Data records:
* * *
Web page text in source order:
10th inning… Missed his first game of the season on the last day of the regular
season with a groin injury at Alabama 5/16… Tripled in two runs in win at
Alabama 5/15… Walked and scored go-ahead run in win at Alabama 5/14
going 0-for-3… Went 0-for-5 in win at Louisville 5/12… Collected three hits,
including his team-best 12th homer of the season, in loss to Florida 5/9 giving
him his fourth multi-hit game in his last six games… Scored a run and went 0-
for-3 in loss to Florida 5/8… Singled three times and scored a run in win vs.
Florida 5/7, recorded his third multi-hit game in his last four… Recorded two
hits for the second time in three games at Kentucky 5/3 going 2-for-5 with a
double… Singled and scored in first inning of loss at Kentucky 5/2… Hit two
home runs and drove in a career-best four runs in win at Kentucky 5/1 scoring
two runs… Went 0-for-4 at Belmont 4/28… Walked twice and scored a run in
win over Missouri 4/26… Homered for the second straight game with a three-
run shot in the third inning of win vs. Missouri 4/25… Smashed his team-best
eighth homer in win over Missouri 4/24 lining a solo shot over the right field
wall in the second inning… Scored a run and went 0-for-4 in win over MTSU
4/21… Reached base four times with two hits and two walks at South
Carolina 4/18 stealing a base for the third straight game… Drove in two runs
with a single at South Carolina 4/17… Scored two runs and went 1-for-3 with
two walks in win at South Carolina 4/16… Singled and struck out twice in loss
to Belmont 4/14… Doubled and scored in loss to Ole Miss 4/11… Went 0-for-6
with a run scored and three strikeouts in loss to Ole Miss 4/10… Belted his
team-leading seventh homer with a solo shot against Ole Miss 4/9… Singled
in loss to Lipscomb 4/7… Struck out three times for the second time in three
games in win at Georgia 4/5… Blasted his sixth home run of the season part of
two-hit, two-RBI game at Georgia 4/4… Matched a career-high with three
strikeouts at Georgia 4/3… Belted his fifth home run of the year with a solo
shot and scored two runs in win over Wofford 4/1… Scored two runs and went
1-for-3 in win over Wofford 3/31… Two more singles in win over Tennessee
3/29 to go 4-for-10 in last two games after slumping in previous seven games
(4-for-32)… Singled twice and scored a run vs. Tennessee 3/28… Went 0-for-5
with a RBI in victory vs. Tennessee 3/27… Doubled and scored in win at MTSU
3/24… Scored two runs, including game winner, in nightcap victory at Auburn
* * *
ABOUT THIS EXERCISE » Given the records above, reproduce precisely and only the lines between the line holding "Carolina 4/18 stealing" and the line holding "3/29 to go 4-for-10", inclusive.

YOUR RESPONSE »
Carolina 4/18 stealing a base for the third straight game… Drove in two runs
with a single at South Carolina 4/17… Scored two runs and went 1-for-3 with
two walks in win at South Carolina 4/16… Singled and struck out twice in loss
to Belmont 4/14… Doubled and scored in loss to Ole Miss 4/11… Went 0-for-6
with a run scored and three strikeouts in loss to Ole Miss 4/10… Belted his
team-leading seventh homer with a solo shot against Ole Miss 4/9… Singled
in loss to Lipscomb 4/7… Struck out three times for the second time in three
games in win at Georgia 4/5… Blasted his sixth home run of the season part of
two-hit, two-RBI game at Georgia 4/4… Matched a career-high with three
strikeouts at Georgia 4/3… Belted his fifth home run of the year with a solo
shot and scored two runs in win over Wofford 4/1… Scored two runs and went
1-for-3 in win over Wofford 3/31… Two more singles in win over Tennessee
3/29 to go 4-for-10 in last two games after slumping in previous seven games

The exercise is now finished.